Heterogeneity Based Microstructure Control in Advanced High Strength Steels

Uniformity has served as a primary scheme for the microstructure control of ferrous alloys, which has been successful, pervading all aspects of steel products. Nevertheless, ever increasing demands for the safety and environment issues requires unprecedented properties that is difficult to be obtained by the standard practice. As a new pathway for the microstructure control, we consider an active utilization of chemical heterogeneity. In general, the heterogeneity in microstructure is supposed to be suppressed to avoid any possible degradation in the structural properties. However, a sophisticated application of heterogeneity enables a precise control of microstructure in various scales that provides more enhanced properties compared to the conventional ones. As a case study, we demonstrate the influence of chemical heterogeneity on microstructure and tensile properties of ultra-high strength steels mostly covered with martensite. Chemical heterogeneity was produced by intercritical annealing prior to austenitization.
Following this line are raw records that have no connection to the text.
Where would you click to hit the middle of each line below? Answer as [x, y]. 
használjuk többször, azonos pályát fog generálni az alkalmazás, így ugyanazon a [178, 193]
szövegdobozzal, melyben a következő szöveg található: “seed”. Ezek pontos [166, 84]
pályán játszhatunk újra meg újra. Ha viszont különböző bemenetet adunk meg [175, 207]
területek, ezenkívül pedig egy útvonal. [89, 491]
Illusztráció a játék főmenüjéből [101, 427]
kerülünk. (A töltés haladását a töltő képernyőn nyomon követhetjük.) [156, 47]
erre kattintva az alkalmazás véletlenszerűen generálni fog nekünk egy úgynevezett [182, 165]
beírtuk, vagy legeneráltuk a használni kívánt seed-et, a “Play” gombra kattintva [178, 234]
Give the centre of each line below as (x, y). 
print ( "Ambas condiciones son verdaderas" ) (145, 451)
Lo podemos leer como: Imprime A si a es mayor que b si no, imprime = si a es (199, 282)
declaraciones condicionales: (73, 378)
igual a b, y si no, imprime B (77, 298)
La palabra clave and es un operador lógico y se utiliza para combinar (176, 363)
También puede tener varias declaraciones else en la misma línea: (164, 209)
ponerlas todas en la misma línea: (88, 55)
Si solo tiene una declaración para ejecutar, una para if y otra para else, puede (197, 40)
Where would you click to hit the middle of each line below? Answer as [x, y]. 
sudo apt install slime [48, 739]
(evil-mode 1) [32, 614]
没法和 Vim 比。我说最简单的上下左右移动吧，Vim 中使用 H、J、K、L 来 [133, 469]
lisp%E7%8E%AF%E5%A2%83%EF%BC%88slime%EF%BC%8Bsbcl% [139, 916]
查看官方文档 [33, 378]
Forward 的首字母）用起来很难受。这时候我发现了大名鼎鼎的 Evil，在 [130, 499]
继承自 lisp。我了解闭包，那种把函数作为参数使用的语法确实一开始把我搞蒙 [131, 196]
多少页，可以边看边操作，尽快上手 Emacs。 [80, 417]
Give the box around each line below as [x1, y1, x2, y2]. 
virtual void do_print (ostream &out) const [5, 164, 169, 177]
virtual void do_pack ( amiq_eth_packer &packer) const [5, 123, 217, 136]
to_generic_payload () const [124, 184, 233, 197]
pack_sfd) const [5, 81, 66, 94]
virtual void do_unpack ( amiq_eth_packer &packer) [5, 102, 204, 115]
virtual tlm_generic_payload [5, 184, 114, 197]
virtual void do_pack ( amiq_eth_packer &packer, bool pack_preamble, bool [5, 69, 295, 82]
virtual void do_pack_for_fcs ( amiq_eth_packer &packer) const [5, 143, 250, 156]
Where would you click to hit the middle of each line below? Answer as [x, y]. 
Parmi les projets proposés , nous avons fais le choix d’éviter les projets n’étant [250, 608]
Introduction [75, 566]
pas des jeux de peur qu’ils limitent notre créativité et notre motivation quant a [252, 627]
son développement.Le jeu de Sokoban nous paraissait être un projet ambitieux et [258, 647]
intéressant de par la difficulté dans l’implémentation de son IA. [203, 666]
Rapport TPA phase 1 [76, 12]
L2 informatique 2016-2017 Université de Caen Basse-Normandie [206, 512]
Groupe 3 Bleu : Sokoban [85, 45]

It generated micro-scale and nano-scale Mn enriched domains, which originated from the austenite and cementite evolving during intercritical annealing. Chemical heterogeneity in both Mn-enriched domains were almost maintained after austenitization, eventually contributing to simultaneous improvement in strength and ductility. Micro-scale Mn enriched domain generated strain partitioning between Mn-depleted and Mn-enriched domains during tensile deformation due to dissimilar solid solution strengthening. The strain partitioning resulted in higher back stress, which contributed to the improvement of strength. Meanwhile, nano-scale Mn enriched domain evolved into exceptional stable nano-sized austenite, which enhanced the ductility by exhibiting a persistent TRIP effect.